Less than a decade ago, during the 111th Congress, Democrats held a majority of U.S. House seats in the (now very red) states of Arkansas (three of four seats), Indiana (five of nine), Mississippi (three of four), North Dakota (at-large), South Dakota (at-large), Tennessee (five of nine), and West Virginia (two of three). Cumulatively, Democrats held 20 of these 31 seats. Democrats don’t own delegation majorities in any of those seven states today and control just five of 31 seats: two in Indiana, one in Mississippi, and two in Tennessee. Twelve of these 15 former Democratic-controlled seats were lost after the GOP landslide of 2010.


  1. Nikoli Orr on July 1, 2020 at 10:44 pm

    None of these 7 states are expected to have a D-majority delegation after all the votes are tabulated – which, with luck, should be completed by a week or a ‘scaramucci’ after the Third of November. Indeed, the fact that the Democrats now hold a clear majority of the lower chamber seats with barely a presence in these and other similar venues is a testament to the party’s increasing strength in and reliance upon populous and/or coastal states for their base of support.

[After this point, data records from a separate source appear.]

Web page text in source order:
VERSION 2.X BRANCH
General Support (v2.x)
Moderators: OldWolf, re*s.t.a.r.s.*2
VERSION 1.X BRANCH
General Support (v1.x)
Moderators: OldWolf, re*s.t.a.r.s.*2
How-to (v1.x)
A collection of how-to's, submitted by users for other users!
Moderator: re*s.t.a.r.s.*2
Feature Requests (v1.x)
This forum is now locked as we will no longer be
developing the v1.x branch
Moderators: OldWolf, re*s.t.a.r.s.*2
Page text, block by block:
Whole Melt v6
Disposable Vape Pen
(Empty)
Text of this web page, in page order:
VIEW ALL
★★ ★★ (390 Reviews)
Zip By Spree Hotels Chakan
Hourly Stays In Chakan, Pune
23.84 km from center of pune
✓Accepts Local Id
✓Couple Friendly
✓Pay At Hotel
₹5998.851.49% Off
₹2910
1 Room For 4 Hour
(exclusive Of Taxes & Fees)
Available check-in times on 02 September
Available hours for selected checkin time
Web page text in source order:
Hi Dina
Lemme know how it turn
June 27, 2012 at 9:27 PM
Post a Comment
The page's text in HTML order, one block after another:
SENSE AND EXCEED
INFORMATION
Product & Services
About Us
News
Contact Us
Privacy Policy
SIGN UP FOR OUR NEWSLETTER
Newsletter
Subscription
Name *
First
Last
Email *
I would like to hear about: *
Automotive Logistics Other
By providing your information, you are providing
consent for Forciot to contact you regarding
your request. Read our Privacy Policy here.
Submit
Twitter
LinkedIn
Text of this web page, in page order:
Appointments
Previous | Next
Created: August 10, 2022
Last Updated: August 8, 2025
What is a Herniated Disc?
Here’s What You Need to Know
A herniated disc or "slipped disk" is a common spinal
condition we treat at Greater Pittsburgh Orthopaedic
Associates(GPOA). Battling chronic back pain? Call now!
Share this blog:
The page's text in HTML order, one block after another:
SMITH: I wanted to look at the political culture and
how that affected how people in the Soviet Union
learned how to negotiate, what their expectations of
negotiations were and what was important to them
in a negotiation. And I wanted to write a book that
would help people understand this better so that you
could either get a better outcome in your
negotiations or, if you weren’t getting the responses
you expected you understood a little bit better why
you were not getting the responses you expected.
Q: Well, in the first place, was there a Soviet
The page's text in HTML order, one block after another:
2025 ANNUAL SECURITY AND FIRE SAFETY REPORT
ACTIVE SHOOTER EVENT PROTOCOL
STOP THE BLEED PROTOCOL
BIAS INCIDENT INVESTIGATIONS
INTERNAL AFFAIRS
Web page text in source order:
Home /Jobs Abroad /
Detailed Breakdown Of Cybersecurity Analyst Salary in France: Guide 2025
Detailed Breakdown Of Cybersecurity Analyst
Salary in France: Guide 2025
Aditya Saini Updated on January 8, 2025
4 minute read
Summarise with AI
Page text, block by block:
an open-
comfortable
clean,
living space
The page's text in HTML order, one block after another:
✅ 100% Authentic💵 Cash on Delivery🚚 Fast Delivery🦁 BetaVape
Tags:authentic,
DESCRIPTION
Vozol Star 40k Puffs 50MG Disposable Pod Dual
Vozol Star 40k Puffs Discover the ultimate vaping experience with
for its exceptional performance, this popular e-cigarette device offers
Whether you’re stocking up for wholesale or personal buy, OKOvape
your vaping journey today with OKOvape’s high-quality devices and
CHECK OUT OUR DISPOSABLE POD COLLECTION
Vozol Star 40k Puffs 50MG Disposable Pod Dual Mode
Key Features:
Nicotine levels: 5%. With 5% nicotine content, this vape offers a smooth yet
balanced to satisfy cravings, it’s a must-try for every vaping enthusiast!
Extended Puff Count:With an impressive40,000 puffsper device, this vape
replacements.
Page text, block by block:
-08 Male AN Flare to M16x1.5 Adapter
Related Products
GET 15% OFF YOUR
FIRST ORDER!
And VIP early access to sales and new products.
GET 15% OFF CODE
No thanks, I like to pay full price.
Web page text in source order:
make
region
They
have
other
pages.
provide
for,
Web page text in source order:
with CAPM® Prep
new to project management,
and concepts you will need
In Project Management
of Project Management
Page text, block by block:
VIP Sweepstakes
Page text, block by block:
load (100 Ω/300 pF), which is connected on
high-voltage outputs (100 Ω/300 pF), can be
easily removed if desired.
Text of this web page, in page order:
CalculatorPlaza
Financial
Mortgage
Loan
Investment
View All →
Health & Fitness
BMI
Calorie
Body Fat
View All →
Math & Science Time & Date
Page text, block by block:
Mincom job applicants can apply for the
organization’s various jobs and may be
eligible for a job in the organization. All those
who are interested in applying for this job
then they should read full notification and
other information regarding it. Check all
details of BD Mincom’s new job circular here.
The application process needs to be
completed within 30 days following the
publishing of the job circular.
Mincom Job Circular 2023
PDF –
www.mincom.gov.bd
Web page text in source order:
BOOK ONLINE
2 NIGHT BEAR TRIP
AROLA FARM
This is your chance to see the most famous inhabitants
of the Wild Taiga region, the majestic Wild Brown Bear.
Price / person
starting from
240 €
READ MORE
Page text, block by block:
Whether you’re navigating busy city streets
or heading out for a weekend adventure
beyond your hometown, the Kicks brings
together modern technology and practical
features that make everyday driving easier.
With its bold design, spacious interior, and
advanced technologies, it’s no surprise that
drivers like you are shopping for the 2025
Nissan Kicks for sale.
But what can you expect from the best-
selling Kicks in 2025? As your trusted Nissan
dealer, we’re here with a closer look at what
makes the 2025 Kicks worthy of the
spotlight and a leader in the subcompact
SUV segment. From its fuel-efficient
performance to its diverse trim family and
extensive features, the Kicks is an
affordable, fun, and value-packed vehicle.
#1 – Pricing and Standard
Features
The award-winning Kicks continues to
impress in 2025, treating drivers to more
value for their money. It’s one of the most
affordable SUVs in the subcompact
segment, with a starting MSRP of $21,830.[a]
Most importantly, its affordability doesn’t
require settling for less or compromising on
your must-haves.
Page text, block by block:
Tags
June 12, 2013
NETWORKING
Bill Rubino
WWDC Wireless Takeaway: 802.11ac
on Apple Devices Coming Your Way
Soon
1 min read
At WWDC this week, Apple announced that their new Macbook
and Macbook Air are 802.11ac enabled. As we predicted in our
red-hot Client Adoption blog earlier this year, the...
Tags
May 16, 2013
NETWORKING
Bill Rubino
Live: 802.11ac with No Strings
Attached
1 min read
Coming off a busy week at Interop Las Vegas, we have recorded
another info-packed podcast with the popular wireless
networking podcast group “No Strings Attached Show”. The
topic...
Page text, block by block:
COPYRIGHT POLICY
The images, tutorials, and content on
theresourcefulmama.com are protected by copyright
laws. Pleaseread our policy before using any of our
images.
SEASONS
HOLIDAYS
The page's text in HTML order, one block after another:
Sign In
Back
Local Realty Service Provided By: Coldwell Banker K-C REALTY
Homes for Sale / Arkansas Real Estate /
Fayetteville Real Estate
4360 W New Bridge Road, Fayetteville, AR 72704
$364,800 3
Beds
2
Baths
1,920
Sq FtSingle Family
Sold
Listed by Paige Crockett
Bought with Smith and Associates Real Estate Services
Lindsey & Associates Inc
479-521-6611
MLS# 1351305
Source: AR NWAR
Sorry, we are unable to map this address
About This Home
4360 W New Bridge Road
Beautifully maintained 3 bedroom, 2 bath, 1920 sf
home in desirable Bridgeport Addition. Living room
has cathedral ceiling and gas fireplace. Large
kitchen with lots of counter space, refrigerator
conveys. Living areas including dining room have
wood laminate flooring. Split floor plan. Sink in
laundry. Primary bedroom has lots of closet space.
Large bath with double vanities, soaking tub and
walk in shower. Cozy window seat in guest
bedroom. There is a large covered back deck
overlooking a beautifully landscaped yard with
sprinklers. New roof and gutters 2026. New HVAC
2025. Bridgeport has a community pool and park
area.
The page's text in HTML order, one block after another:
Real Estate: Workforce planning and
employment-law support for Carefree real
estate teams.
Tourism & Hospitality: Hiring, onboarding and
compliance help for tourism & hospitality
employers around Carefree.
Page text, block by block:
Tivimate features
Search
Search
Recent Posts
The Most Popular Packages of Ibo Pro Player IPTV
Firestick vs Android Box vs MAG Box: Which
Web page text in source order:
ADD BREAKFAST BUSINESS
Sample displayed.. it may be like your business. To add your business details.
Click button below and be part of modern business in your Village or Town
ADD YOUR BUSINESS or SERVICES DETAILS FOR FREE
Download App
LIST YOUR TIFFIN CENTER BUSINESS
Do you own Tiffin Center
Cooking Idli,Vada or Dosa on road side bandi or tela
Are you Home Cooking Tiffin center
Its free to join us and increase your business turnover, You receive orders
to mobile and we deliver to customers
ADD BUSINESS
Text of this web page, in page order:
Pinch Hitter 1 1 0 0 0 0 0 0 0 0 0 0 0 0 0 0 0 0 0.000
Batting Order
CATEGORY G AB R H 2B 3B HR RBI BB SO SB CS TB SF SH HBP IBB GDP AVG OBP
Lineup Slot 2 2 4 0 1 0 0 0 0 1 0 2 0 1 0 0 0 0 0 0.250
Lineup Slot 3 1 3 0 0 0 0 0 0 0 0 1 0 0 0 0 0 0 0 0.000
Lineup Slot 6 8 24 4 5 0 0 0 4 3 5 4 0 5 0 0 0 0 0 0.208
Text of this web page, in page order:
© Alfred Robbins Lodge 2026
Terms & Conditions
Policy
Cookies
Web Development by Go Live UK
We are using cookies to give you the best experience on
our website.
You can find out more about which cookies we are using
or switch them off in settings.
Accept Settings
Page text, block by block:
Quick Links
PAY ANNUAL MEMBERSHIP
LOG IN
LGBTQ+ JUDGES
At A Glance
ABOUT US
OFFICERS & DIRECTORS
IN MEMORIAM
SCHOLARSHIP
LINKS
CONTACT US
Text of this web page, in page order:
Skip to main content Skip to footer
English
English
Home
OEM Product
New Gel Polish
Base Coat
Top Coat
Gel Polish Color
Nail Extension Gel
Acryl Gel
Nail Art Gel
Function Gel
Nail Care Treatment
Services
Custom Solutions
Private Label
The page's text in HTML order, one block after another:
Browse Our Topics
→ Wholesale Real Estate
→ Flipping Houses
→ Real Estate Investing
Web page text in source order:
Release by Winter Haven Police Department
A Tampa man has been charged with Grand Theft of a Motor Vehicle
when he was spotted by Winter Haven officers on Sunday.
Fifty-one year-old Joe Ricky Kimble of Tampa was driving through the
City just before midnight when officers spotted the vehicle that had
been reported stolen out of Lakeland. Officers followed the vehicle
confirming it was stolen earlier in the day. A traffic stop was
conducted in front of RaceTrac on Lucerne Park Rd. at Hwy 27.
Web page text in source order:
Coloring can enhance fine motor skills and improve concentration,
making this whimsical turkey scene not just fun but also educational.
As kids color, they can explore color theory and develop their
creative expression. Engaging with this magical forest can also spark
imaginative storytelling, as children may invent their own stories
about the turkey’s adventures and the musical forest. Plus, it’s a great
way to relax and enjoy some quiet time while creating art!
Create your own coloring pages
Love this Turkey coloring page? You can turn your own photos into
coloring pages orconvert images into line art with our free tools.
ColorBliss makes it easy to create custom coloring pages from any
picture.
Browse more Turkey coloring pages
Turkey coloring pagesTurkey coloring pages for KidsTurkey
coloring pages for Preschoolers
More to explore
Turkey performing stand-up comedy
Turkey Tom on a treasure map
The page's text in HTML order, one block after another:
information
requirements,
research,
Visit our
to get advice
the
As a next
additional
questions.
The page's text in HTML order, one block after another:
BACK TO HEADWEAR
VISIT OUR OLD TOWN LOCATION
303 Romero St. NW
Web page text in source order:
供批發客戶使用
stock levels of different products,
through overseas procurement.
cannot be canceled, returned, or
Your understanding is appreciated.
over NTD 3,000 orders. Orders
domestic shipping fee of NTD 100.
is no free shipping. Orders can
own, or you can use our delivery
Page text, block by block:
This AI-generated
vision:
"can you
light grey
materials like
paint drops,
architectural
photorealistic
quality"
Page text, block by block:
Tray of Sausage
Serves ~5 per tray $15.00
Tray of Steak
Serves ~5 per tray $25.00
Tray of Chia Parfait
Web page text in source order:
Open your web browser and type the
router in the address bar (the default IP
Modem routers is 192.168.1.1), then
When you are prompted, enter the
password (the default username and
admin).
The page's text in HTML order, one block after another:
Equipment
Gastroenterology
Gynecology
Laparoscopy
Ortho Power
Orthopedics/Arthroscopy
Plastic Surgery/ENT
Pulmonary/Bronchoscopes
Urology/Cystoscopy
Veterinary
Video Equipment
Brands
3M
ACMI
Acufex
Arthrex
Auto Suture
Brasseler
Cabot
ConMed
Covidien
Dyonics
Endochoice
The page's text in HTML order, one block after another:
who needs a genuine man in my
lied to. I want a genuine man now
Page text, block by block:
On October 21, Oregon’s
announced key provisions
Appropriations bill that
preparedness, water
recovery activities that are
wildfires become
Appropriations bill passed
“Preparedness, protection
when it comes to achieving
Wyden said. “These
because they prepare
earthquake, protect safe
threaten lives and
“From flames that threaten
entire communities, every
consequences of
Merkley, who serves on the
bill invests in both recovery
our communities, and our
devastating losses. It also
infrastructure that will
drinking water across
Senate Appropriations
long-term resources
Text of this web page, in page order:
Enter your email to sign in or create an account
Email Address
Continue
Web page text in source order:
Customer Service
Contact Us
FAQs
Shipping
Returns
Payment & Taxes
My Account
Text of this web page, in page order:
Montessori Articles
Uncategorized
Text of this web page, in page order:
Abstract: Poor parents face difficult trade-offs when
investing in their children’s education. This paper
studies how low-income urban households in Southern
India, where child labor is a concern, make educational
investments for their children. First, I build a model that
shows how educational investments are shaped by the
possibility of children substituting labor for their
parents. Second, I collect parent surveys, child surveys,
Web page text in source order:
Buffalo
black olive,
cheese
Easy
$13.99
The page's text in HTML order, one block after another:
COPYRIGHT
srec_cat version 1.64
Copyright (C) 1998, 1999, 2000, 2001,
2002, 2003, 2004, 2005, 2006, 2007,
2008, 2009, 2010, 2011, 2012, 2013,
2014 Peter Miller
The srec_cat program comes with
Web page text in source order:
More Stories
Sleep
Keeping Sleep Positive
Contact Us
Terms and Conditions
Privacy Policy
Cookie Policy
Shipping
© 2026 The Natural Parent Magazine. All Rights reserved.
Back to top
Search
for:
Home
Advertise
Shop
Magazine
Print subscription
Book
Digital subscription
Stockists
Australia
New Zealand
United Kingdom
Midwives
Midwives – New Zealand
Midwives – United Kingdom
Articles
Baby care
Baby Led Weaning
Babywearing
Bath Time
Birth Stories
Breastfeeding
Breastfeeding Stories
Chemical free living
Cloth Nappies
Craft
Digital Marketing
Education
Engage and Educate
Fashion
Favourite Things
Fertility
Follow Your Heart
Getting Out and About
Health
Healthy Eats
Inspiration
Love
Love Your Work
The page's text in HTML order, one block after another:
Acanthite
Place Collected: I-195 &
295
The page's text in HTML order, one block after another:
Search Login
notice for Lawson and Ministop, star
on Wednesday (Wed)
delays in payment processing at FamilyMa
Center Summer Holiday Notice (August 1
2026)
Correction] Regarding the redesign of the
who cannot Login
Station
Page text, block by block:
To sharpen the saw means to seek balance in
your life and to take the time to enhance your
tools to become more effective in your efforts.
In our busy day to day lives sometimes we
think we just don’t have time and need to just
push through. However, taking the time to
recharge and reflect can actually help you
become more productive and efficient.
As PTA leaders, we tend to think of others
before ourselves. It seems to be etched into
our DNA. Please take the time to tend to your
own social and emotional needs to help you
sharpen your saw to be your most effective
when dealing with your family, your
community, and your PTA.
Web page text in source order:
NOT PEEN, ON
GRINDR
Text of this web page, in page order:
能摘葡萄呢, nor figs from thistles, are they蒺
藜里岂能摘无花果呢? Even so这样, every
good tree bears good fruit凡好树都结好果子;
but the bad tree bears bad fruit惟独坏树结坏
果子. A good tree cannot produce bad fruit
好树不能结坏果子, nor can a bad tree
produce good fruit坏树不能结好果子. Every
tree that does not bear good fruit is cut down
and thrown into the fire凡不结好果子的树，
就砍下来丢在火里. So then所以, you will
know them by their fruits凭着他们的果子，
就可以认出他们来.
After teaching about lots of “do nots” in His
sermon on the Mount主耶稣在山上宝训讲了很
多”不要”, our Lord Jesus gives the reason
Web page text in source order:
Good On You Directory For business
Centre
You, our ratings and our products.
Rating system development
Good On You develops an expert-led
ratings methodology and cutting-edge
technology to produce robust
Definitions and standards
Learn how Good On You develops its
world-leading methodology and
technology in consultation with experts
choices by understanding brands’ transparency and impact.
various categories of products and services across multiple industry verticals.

    Two open seats in IN have at least an outside chance of party switches. The “North Suburbs & Kokomo” district (Susan Lynn Wiant Brooks; R; former US Attorney for SD of IN) is comprised mainly of upper-income, highly-educated voters, many of whom are more and more dismayed with the type of Republican politics practiced by the current WH occupant. The other, the “Gary & Northwest” district of departing Democrat Peter John Visclosky, does have some R-leaning rural regions, though the votes of those areas may not be enough to overcome the dominant Lake County, particularly in what is shaping up to be a banner Democratic year, with IE groups like “43 Alumni for Biden” boosting their prospects.